Christe A, Läubli R, Guzman R, Berlemann U, Moore R J, Schroth G, Vock P, Lövblad K O
Department of Radiology, Inselspital, University of Berne, Berne, Switzerland.
Neuroradiology. 2005 Oct;47(10):721-9. doi: 10.1007/s00234-005-1412-6. Epub 2005 Sep 1.
Decisions about the treatment of neck pain are largely made on the basis of information gained from plain X-rays and magnetic resonance imaging (MRI), which are used routinely as part of preliminary investigation. We performed a descriptive cadaveric study to compare histology with radiography and MRI. We correlated plain radiography, disc height [Farfan index (FI)] and MRI findings with histology to assess the ability of radiology to detect significant pathologic lesions. The study included 52 motion segments from nine subjects over the age of 50, who underwent routine hospital autopsy. Disc degeneration was assessed by histology, radiography, disc height (FI: anterior disc height plus posterior disc height divided by anterioposterior diameter) and MRI using established grading systems. Most of the discs were classified radiologically as grade 1 (19/52), grade 2 (13/52), grade 3 (9/52) or grade 4 (3/52). Eight of the discs were graded as normal. The distribution of MRI grades was grade 0 (9/36), grade 1 (9/36), grade 2 (7/36), grade 3 (8/36) and grade 4 (3/36). Half of the discs (26/52) showed advanced (grade 4) degeneration histologically. FI correlated with histological grade (P = 0.013), MRI grade (P = 0.02) and radiological grade (P < 0.001) of degeneration. Radiological and histological grade of degeneration showed a weak correlation (r = 0.3, P = 0.033). MRI correlated with overall histological grade (r = 0.41, P = 0.015, n = 34). Histological features (e.g., tears, rim lesions, prolapse of nucleus material) were poorly recognised by MRI, which had a sensitivity for disc material prolapse and annulus tears of less than 40%. Our study showed that discs from patients over 50 years are histologically severely degenerated; however, these changes may not be detected by conventional radiography and MRI.

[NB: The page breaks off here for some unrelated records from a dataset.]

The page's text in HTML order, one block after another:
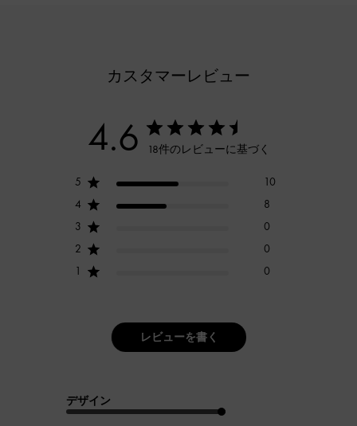
カスタマーレビュー
4.6 18件のレビューに基づく
5
10
4
8
3
0
2
0
1
0
レビューを書く
デザイン

颈部疼痛的治疗决策很大程度上基于从普通X线和磁共振成像(MRI)获得的信息,这些检查作为初步检查的常规部分被广泛应用。我们进行了一项描述性尸体研究,以比较组织学与X线摄影及MRI的结果。我们将普通X线摄影、椎间盘高度[法凡指数(FI)]和MRI结果与组织学结果相关联,以评估放射学检测显著病理病变的能力。该研究纳入了9名年龄超过50岁的受试者的52个运动节段,这些受试者均接受了常规医院尸检。采用既定的分级系统,通过组织学、X线摄影、椎间盘高度(FI:前椎间盘高度加后椎间盘高度除以前后径)和MRI评估椎间盘退变情况。大多数椎间盘在放射学上被分类为1级(19/52)、2级(13/52)、3级(9/52)或4级(3/52)。8个椎间盘被评为正常。MRI分级的分布为0级(9/36)、1级(9/36)、2级(7/36)、3级(8/36)和4级(3/36)。一半的椎间盘(26/52)在组织学上显示为重度(4级)退变。FI与退变的组织学分级(P = 0.013)、MRI分级(P = 0.02)和放射学分级(P < 0.001)相关。退变的放射学分级与组织学分级显示出弱相关性(r = 0.3,P = 0.033)。MRI与总体组织学分级相关(r = 0.41,P = 0.015,n = 34)。MRI对组织学特征(如撕裂、边缘病变、髓核物质脱垂)的识别较差,其对椎间盘物质脱垂和纤维环撕裂的敏感度低于40%。我们的研究表明,50岁以上患者的椎间盘在组织学上严重退变;然而,这些变化可能无法通过传统的X线摄影和MRI检测到。